However, Elinor Ostrom's recent work, which made her win a Nobel prize in economics in 2009, broadened the economists' mind on this particular topic.
Ostrom writes Hardin “was actually discussing open access rather than managed commons” (Hess & Ostrom, 2006). Using this argument among others, she pointed out the weaknesses of Hardin's thinking : contrary to his theory, a lot of resources have been responsibly managed as communal goods over many centuries in Europe, before being privatized through the “enclosure” movement from the 15th to the 18th century.
Her study made her redefine the commons' concept. Throughout many examples, she ended up characterizing it as a “jointly owned legal set of rights”. Besides, in contrast to Hardin who offered only two solutions (privatization or nationalization) to the supposed “tragedy of the commons”, she separated this set of rights from both private and public sectors: each community managing a commons fixes its own rules by defining a governing model and some “bundles of rights”. The latter (access, use, management, exclusion, ownership rights) are distributed to the actors exploiting the resource in order to manage it jointly, and graduate according to a defined hierarchy.
Nevertheless, even if she insisted on the uniqueness of all the examples she relied on, Ostrom succeeded in identifying the founding principles each sustainable commons gathers :
Because of its mere nature, the iGEM competition will never shield the commercial use of the scientific research it is covering. Nonetheless, considering the intellectual property rights' potential flaws, being on a free knowledge sharing basis might be an asset.
Furthermore, the iGEM community, as a group sharing knowledge on synthetic biology, could be regarded as a commons. However, Elinor Ostrom's work highlights the necessity for a commons to define its founding principles (i.e. a government model and the distribution of the “bundles of rights”), which has not been done so far.

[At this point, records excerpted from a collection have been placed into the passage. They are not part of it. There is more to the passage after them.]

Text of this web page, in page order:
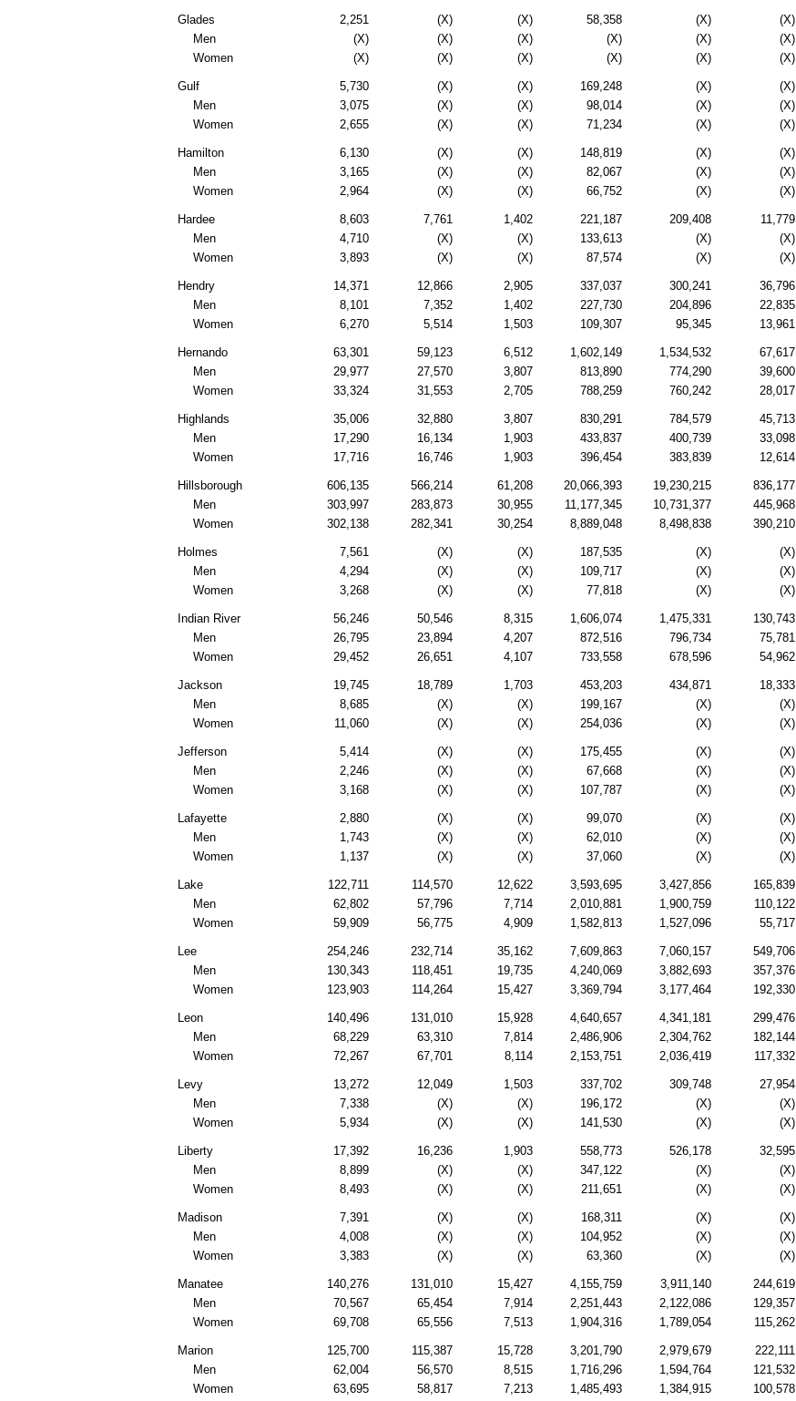
Glades 2,251 (X) (X) 58,358 (X) (X)
Men
(X) (X) (X) (X) (X) (X)
Women
(X) (X) (X) (X) (X) (X)
Gulf 5,730 (X) (X) 169,248 (X) (X)
Men
3,075 (X) (X) 98,014 (X) (X)
Women
2,655 (X) (X) 71,234 (X) (X)
Hamilton 6,130 (X) (X) 148,819 (X) (X)
Men
3,165 (X) (X) 82,067 (X) (X)
Women
2,964 (X) (X) 66,752 (X) (X)
Hardee 8,603 7,761 1,402 221,187 209,408 11,779
Men
4,710 (X) (X) 133,613 (X) (X)
Women
3,893 (X) (X) 87,574 (X) (X)
Hendry 14,371 12,866 2,905 337,037 300,241 36,796
Men
8,101 7,352 1,402 227,730 204,896 22,835
Women
6,270 5,514 1,503 109,307 95,345 13,961
Hernando 63,301 59,123 6,512 1,602,149 1,534,532 67,617
Men
29,977 27,570 3,807 813,890 774,290 39,600
Women
33,324 31,553 2,705 788,259 760,242 28,017
Highlands 35,006 32,880 3,807 830,291 784,579 45,713
Men
17,290 16,134 1,903 433,837 400,739 33,098
Women
17,716 16,746 1,903 396,454 383,839 12,614
Hillsborough 606,135 566,214 61,208 20,066,393 19,230,215 836,177
Men
303,997 283,873 30,955 11,177,345 10,731,377 445,968
Women
302,138 282,341 30,254 8,889,048 8,498,838 390,210
Holmes 7,561 (X) (X) 187,535 (X) (X)
Men
4,294 (X) (X) 109,717 (X) (X)
Women
3,268 (X) (X) 77,818 (X) (X)
Indian River 56,246 50,546 8,315 1,606,074 1,475,331 130,743
Men
26,795 23,894 4,207 872,516 796,734 75,781
Women
29,452 26,651 4,107 733,558 678,596 54,962
Jackson 19,745 18,789 1,703 453,203 434,871 18,333
Men
8,685 (X) (X) 199,167 (X) (X)
Women
11,060 (X) (X) 254,036 (X) (X)
Jefferson 5,414 (X) (X) 175,455 (X) (X)
Men
2,246 (X) (X) 67,668 (X) (X)
Women
3,168 (X) (X) 107,787 (X) (X)
Lafayette 2,880 (X) (X) 99,070 (X) (X)
Men
1,743 (X) (X) 62,010 (X) (X)
Women
1,137 (X) (X) 37,060 (X) (X)
Lake 122,711 114,570 12,622 3,593,695 3,427,856 165,839
Men
62,802 57,796 7,714 2,010,881 1,900,759 110,122
Women
59,909 56,775 4,909 1,582,813 1,527,096 55,717
Lee 254,246 232,714 35,162 7,609,863 7,060,157 549,706
Men
130,343 118,451 19,735 4,240,069 3,882,693 357,376
Women
123,903 114,264 15,427 3,369,794 3,177,464 192,330
Leon 140,496 131,010 15,928 4,640,657 4,341,181 299,476
Men
68,229 63,310 7,814 2,486,906 2,304,762 182,144
Women
72,267 67,701 8,114 2,153,751 2,036,419 117,332
Levy 13,272 12,049 1,503 337,702 309,748 27,954
Men
7,338 (X) (X) 196,172 (X) (X)
Women
5,934 (X) (X) 141,530 (X) (X)
Liberty 17,392 16,236 1,903 558,773 526,178 32,595
Men
8,899 (X) (X) 347,122 (X) (X)
Women
8,493 (X) (X) 211,651 (X) (X)
Madison 7,391 (X) (X) 168,311 (X) (X)
Men
4,008 (X) (X) 104,952 (X) (X)
Women
3,383 (X) (X) 63,360 (X) (X)
Manatee 140,276 131,010 15,427 4,155,759 3,911,140 244,619
Men
70,567 65,454 7,914 2,251,443 2,122,086 129,357
Women
69,708 65,556 7,513 1,904,316 1,789,054 115,262
Marion 125,700 115,387 15,728 3,201,790 2,979,679 222,111
Men
62,004 56,570 8,515 1,716,296 1,594,764 121,532
Women
63,695 58,817 7,213 1,485,493 1,384,915 100,578

Consequently, we propose the iGEM community to begin a reflexion on this important matter in order to form a strong “synthetic biology commons” whose rise could be compared to the open source and which would efficiently promote its actors' economic value.
IGEM teams often deal with IP issues. Indeed, some teams have to work with patented materials whereas IGEM is based on an open source model. This is why they have to find a compromise. Some teams maybe consider the option to patent their work but the question remains : are they allowed to do so ?
Our work in collaboration with UBC (University of British Columbia) was to try to understand how teams deal with this problems. UBC sent to each iGEM team a survey regarding their IP knowledge level to understand what kind of IP issues they had.
We have summed up answers to his questions in one graphic.
It can be concluded that few IGEMers have some experience in dealing with patents issues. However it would have been interesting to ask the age of IGEM participants in order to know whether or not it is related to patent experience.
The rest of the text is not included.